-- What to produce --
What is needed is a faithful transcription of all the data below, pictures excluded.

Task inputs below:

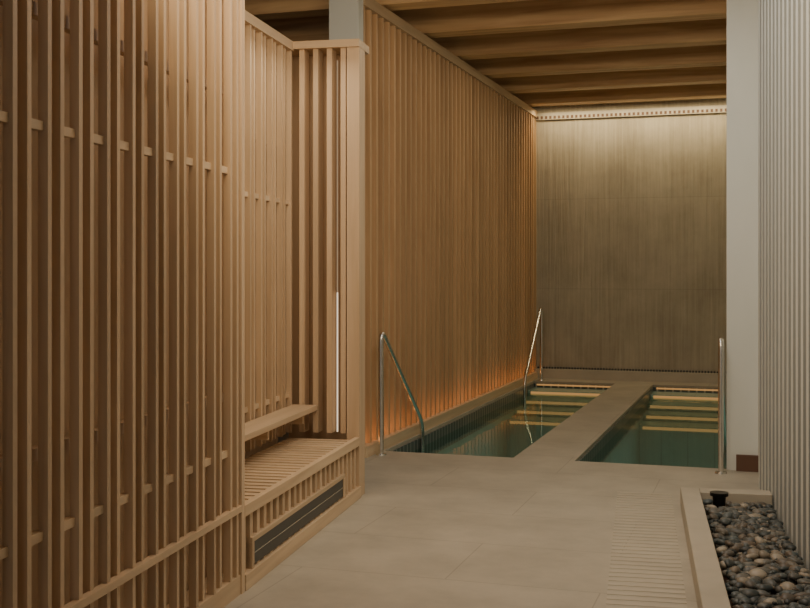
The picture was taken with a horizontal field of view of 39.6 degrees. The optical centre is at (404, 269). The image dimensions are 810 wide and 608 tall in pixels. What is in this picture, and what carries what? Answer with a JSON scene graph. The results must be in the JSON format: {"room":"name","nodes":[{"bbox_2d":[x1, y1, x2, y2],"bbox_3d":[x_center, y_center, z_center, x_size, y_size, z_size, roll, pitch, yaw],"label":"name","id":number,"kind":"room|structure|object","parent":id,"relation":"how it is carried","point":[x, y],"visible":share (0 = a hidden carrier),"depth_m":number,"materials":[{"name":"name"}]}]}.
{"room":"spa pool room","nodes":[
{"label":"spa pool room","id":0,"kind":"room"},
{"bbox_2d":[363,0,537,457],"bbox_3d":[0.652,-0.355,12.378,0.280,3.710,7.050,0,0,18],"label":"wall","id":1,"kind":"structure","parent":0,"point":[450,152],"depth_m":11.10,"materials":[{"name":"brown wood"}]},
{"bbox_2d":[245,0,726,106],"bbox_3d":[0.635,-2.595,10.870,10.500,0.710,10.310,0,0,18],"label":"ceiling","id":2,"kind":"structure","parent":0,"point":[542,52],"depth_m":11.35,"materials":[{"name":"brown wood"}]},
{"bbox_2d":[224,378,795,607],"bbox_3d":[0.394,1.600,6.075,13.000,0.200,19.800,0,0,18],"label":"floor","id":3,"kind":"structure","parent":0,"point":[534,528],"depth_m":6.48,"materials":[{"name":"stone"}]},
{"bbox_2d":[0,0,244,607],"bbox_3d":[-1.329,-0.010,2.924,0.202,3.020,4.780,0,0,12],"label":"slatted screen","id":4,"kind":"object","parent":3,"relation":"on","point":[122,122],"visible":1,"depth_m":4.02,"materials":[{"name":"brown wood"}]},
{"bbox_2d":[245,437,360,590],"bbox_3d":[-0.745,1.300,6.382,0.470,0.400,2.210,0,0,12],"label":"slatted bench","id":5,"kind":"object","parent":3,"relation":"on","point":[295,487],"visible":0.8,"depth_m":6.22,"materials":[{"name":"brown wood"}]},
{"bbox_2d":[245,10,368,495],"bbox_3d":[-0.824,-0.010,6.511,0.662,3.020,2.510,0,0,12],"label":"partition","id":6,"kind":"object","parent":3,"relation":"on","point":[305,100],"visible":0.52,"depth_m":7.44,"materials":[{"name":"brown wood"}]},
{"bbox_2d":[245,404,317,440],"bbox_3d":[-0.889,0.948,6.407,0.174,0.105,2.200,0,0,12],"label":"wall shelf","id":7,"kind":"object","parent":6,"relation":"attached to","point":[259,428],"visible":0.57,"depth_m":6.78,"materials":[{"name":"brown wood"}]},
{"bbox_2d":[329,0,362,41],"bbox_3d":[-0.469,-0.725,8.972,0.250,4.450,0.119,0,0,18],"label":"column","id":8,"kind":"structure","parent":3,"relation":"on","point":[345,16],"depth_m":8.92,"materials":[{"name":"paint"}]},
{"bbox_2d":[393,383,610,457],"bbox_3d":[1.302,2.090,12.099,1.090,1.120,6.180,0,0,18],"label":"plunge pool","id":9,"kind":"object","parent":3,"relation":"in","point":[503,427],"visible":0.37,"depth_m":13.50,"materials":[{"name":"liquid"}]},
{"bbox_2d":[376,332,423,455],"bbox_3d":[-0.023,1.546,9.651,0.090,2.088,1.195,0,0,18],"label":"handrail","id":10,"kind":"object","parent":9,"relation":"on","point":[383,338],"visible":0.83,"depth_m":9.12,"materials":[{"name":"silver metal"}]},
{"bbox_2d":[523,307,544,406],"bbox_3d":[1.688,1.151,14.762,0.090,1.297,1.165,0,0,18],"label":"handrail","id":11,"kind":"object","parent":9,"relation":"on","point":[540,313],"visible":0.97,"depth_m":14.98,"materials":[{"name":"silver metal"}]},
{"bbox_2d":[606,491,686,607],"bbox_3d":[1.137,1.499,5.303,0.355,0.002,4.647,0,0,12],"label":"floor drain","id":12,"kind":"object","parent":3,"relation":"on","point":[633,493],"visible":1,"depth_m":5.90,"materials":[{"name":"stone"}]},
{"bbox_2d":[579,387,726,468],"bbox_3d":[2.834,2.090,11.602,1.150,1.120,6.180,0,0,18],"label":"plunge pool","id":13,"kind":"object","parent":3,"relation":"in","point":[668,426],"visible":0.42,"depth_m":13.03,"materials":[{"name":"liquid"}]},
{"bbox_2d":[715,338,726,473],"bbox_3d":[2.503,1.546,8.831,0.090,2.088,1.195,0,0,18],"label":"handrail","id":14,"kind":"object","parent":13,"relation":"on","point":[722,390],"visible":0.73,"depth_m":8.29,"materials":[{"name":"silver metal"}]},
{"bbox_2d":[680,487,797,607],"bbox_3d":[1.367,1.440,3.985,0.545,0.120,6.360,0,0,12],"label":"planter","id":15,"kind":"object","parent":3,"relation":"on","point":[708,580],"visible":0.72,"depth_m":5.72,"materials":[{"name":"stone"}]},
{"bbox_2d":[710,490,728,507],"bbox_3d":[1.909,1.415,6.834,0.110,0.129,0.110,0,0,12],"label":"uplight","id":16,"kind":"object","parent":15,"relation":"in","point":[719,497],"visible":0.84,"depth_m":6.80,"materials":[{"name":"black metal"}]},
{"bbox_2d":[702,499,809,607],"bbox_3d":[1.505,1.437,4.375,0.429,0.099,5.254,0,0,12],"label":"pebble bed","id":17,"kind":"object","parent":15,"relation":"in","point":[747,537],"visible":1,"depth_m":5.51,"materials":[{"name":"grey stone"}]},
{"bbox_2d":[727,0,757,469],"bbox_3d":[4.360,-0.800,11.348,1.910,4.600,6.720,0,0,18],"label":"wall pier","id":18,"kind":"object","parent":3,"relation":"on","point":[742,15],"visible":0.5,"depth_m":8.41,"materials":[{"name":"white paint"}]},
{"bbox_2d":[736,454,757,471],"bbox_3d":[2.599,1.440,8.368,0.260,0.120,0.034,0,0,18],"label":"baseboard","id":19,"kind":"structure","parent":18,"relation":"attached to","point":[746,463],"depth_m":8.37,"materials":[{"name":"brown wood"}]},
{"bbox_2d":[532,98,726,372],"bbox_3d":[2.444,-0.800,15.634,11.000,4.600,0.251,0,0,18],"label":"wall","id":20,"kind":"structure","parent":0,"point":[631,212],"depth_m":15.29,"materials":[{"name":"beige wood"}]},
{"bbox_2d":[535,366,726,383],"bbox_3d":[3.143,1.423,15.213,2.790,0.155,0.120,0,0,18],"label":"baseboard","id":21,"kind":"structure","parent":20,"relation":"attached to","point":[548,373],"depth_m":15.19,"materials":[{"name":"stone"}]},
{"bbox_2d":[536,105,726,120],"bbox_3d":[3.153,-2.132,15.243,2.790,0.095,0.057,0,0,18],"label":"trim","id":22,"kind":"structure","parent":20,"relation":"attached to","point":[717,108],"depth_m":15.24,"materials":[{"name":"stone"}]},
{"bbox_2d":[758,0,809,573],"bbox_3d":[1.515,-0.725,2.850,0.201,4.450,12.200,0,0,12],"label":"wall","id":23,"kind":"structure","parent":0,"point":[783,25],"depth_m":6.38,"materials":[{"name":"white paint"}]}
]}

End of Task inputs.

-- Response area --
The picture was taken with a horizontal field of view of 39.6 degrees. The optical centre is at (404, 269). The image dimensions are 810 wide and 608 tall in pixels. What is in this picture, and what carries what? Answer with a JSON scene graph. The results must be in the JSON format: {"room":"name","nodes":[{"bbox_2d":[x1, y1, x2, y2],"bbox_3d":[x_center, y_center, z_center, x_size, y_size, z_size, roll, pitch, yaw],"label":"name","id":number,"kind":"room|structure|object","parent":id,"relation":"how it is carried","point":[x, y],"visible":share (0 = a hidden carrier),"depth_m":number,"materials":[{"name":"name"}]}]}.
{"room":"spa pool room","nodes":[
{"label":"spa pool room","id":0,"kind":"room"},
{"bbox_2d":[363,0,537,457],"bbox_3d":[0.652,-0.355,12.378,0.280,3.710,7.050,0,0,18],"label":"wall","id":1,"kind":"structure","parent":0,"point":[450,152],"depth_m":11.10,"materials":[{"name":"brown wood"}]},
{"bbox_2d":[245,0,726,106],"bbox_3d":[0.635,-2.595,10.870,10.500,0.710,10.310,0,0,18],"label":"ceiling","id":2,"kind":"structure","parent":0,"point":[542,52],"depth_m":11.35,"materials":[{"name":"brown wood"}]},
{"bbox_2d":[224,378,795,607],"bbox_3d":[0.394,1.600,6.075,13.000,0.200,19.800,0,0,18],"label":"floor","id":3,"kind":"structure","parent":0,"point":[534,528],"depth_m":6.48,"materials":[{"name":"stone"}]},
{"bbox_2d":[0,0,244,607],"bbox_3d":[-1.329,-0.010,2.924,0.202,3.020,4.780,0,0,12],"label":"slatted screen","id":4,"kind":"object","parent":3,"relation":"on","point":[122,122],"visible":1,"depth_m":4.02,"materials":[{"name":"brown wood"}]},
{"bbox_2d":[245,437,360,590],"bbox_3d":[-0.745,1.300,6.382,0.470,0.400,2.210,0,0,12],"label":"slatted bench","id":5,"kind":"object","parent":3,"relation":"on","point":[295,487],"visible":0.8,"depth_m":6.22,"materials":[{"name":"brown wood"}]},
{"bbox_2d":[245,10,368,495],"bbox_3d":[-0.824,-0.010,6.511,0.662,3.020,2.510,0,0,12],"label":"partition","id":6,"kind":"object","parent":3,"relation":"on","point":[305,100],"visible":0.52,"depth_m":7.44,"materials":[{"name":"brown wood"}]},
{"bbox_2d":[245,404,317,440],"bbox_3d":[-0.889,0.948,6.407,0.174,0.105,2.200,0,0,12],"label":"wall shelf","id":7,"kind":"object","parent":6,"relation":"attached to","point":[259,428],"visible":0.57,"depth_m":6.78,"materials":[{"name":"brown wood"}]},
{"bbox_2d":[329,0,362,41],"bbox_3d":[-0.469,-0.725,8.972,0.250,4.450,0.119,0,0,18],"label":"column","id":8,"kind":"structure","parent":3,"relation":"on","point":[345,16],"depth_m":8.92,"materials":[{"name":"paint"}]},
{"bbox_2d":[393,383,610,457],"bbox_3d":[1.302,2.090,12.099,1.090,1.120,6.180,0,0,18],"label":"plunge pool","id":9,"kind":"object","parent":3,"relation":"in","point":[503,427],"visible":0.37,"depth_m":13.50,"materials":[{"name":"liquid"}]},
{"bbox_2d":[376,332,423,455],"bbox_3d":[-0.023,1.546,9.651,0.090,2.088,1.195,0,0,18],"label":"handrail","id":10,"kind":"object","parent":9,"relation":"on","point":[383,338],"visible":0.83,"depth_m":9.12,"materials":[{"name":"silver metal"}]},
{"bbox_2d":[523,307,544,406],"bbox_3d":[1.688,1.151,14.762,0.090,1.297,1.165,0,0,18],"label":"handrail","id":11,"kind":"object","parent":9,"relation":"on","point":[540,313],"visible":0.97,"depth_m":14.98,"materials":[{"name":"silver metal"}]},
{"bbox_2d":[606,491,686,607],"bbox_3d":[1.137,1.499,5.303,0.355,0.002,4.647,0,0,12],"label":"floor drain","id":12,"kind":"object","parent":3,"relation":"on","point":[633,493],"visible":1,"depth_m":5.90,"materials":[{"name":"stone"}]},
{"bbox_2d":[579,387,726,468],"bbox_3d":[2.834,2.090,11.602,1.150,1.120,6.180,0,0,18],"label":"plunge pool","id":13,"kind":"object","parent":3,"relation":"in","point":[668,426],"visible":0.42,"depth_m":13.03,"materials":[{"name":"liquid"}]},
{"bbox_2d":[715,338,726,473],"bbox_3d":[2.503,1.546,8.831,0.090,2.088,1.195,0,0,18],"label":"handrail","id":14,"kind":"object","parent":13,"relation":"on","point":[722,390],"visible":0.73,"depth_m":8.29,"materials":[{"name":"silver metal"}]},
{"bbox_2d":[680,487,797,607],"bbox_3d":[1.367,1.440,3.985,0.545,0.120,6.360,0,0,12],"label":"planter","id":15,"kind":"object","parent":3,"relation":"on","point":[708,580],"visible":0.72,"depth_m":5.72,"materials":[{"name":"stone"}]},
{"bbox_2d":[710,490,728,507],"bbox_3d":[1.909,1.415,6.834,0.110,0.129,0.110,0,0,12],"label":"uplight","id":16,"kind":"object","parent":15,"relation":"in","point":[719,497],"visible":0.84,"depth_m":6.80,"materials":[{"name":"black metal"}]},
{"bbox_2d":[702,499,809,607],"bbox_3d":[1.505,1.437,4.375,0.429,0.099,5.254,0,0,12],"label":"pebble bed","id":17,"kind":"object","parent":15,"relation":"in","point":[747,537],"visible":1,"depth_m":5.51,"materials":[{"name":"grey stone"}]},
{"bbox_2d":[727,0,757,469],"bbox_3d":[4.360,-0.800,11.348,1.910,4.600,6.720,0,0,18],"label":"wall pier","id":18,"kind":"object","parent":3,"relation":"on","point":[742,15],"visible":0.5,"depth_m":8.41,"materials":[{"name":"white paint"}]},
{"bbox_2d":[736,454,757,471],"bbox_3d":[2.599,1.440,8.368,0.260,0.120,0.034,0,0,18],"label":"baseboard","id":19,"kind":"structure","parent":18,"relation":"attached to","point":[746,463],"depth_m":8.37,"materials":[{"name":"brown wood"}]},
{"bbox_2d":[532,98,726,372],"bbox_3d":[2.444,-0.800,15.634,11.000,4.600,0.251,0,0,18],"label":"wall","id":20,"kind":"structure","parent":0,"point":[631,212],"depth_m":15.29,"materials":[{"name":"beige wood"}]},
{"bbox_2d":[535,366,726,383],"bbox_3d":[3.143,1.423,15.213,2.790,0.155,0.120,0,0,18],"label":"baseboard","id":21,"kind":"structure","parent":20,"relation":"attached to","point":[548,373],"depth_m":15.19,"materials":[{"name":"stone"}]},
{"bbox_2d":[536,105,726,120],"bbox_3d":[3.153,-2.132,15.243,2.790,0.095,0.057,0,0,18],"label":"trim","id":22,"kind":"structure","parent":20,"relation":"attached to","point":[717,108],"depth_m":15.24,"materials":[{"name":"stone"}]},
{"bbox_2d":[758,0,809,573],"bbox_3d":[1.515,-0.725,2.850,0.201,4.450,12.200,0,0,12],"label":"wall","id":23,"kind":"structure","parent":0,"point":[783,25],"depth_m":6.38,"materials":[{"name":"white paint"}]}
]}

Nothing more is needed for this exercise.